■ Task item
Every line of the material below that holds the string "from" should be copied.

=== Section Start ===

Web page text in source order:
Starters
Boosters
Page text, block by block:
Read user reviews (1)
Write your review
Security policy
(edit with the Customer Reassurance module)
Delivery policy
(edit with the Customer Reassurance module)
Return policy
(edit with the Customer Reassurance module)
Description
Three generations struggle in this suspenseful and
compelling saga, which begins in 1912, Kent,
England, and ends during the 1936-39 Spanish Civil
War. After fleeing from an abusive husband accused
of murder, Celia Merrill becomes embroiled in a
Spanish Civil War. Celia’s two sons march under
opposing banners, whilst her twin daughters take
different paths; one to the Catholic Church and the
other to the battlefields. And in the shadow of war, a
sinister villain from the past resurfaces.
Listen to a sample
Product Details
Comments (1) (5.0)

=== Section End ===

■ Exercise result
War. After fleeing from an abusive husband accused
sinister villain from the past resurfaces.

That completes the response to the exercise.